--- Entries supplied Enclosed Below ---

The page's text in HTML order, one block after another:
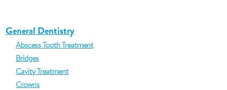
General Dentistry
Abscess Tooth Treatment
Bridges
Cavity Treatment
Crowns
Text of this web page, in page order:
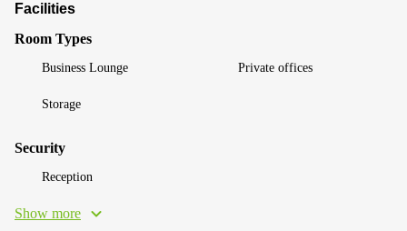
Facilities
Room Types
Business Lounge Private offices
Storage
Security
Reception
Show more

--- End of Enclosed Entries supplied ---

▸ **Task objective**: Reproduce the records, all of them, word for word; omit the pictures.

▸ **The completed task**:
The page's text in HTML order, one block after another:
General Dentistry
Abscess Tooth Treatment
Bridges
Cavity Treatment
Crowns
Text of this web page, in page order:
Facilities
Room Types
Business Lounge Private offices
Storage
Security
Reception
Show more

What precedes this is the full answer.